§ What is being asked: Each line from the opening of the records that follow to the line with "aside every month." needs to be written out exactly. Add nothing.

§ Data provided:
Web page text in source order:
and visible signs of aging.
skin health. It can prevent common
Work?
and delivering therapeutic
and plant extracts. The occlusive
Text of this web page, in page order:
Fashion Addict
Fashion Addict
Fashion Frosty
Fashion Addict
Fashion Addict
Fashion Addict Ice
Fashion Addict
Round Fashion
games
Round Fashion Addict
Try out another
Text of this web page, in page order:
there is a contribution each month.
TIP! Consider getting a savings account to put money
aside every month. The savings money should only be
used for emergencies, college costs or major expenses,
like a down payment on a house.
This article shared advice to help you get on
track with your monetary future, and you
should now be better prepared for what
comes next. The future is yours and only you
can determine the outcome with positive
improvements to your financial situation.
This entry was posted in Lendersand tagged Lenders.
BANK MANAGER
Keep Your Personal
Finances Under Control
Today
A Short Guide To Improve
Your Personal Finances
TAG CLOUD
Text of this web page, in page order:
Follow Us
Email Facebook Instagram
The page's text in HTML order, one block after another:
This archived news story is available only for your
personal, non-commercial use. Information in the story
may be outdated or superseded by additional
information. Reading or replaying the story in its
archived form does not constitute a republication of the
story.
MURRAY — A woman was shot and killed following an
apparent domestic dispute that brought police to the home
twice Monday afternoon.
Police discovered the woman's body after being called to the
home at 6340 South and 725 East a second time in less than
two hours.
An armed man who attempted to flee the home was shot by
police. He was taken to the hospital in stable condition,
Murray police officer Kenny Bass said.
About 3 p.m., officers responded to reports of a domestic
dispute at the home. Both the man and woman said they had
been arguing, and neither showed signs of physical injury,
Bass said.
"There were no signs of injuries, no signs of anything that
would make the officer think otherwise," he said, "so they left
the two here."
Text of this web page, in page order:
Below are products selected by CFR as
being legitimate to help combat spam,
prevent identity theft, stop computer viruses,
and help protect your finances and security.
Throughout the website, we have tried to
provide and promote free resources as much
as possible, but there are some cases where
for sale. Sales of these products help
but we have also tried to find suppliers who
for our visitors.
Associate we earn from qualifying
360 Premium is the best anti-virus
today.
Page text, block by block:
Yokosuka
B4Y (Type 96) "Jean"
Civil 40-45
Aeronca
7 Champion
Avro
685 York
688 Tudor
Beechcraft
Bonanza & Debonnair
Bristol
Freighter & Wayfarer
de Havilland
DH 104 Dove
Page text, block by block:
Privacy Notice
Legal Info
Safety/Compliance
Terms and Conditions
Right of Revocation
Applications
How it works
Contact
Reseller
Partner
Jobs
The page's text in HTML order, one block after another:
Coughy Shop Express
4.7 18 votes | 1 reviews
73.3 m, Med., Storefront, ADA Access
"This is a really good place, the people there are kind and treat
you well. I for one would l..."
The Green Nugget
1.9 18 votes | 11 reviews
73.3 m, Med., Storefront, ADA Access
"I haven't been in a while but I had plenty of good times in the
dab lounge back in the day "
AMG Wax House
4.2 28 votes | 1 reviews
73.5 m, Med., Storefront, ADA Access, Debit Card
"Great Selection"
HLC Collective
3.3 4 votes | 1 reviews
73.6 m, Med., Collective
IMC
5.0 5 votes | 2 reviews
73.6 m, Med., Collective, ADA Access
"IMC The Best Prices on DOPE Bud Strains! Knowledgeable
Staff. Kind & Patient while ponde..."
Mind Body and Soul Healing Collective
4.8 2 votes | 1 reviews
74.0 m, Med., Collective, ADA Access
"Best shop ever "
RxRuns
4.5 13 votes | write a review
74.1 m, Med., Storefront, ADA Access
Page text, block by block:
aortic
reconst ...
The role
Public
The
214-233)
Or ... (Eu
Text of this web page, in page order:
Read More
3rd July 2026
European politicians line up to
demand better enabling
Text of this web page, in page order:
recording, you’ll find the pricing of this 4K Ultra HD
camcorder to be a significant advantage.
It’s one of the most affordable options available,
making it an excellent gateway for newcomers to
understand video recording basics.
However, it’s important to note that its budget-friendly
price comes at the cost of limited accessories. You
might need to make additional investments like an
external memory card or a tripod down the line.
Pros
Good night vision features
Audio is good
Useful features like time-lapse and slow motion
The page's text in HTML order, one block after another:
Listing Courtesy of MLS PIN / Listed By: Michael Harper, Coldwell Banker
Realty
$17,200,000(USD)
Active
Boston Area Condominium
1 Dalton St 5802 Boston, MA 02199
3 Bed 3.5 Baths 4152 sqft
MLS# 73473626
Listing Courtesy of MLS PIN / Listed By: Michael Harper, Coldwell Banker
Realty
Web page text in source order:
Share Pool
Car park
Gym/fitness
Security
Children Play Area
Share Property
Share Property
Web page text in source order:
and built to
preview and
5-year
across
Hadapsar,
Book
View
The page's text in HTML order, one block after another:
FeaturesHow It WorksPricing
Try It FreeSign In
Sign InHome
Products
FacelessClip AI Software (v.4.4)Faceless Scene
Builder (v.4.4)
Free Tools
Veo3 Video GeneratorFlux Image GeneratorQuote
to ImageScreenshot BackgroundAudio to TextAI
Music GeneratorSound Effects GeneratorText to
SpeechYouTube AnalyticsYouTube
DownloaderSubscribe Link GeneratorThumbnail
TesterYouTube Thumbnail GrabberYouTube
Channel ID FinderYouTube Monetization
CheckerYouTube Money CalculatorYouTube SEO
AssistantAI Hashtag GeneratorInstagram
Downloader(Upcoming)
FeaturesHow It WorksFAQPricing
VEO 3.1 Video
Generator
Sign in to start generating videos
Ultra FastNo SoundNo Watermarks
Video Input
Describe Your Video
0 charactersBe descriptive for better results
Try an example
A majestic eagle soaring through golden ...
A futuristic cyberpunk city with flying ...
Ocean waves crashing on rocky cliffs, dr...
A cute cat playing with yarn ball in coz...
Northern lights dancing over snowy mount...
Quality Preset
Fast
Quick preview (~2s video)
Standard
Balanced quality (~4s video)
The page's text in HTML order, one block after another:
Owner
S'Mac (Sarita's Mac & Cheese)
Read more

§ Worked solution:
Web page text in source order:
and visible signs of aging.
skin health. It can prevent common
Work?
and delivering therapeutic
and plant extracts. The occlusive
Text of this web page, in page order:
Fashion Addict
Fashion Addict
Fashion Frosty
Fashion Addict
Fashion Addict
Fashion Addict Ice
Fashion Addict
Round Fashion
games
Round Fashion Addict
Try out another
Text of this web page, in page order:
there is a contribution each month.
TIP! Consider getting a savings account to put money
aside every month. The savings money should only be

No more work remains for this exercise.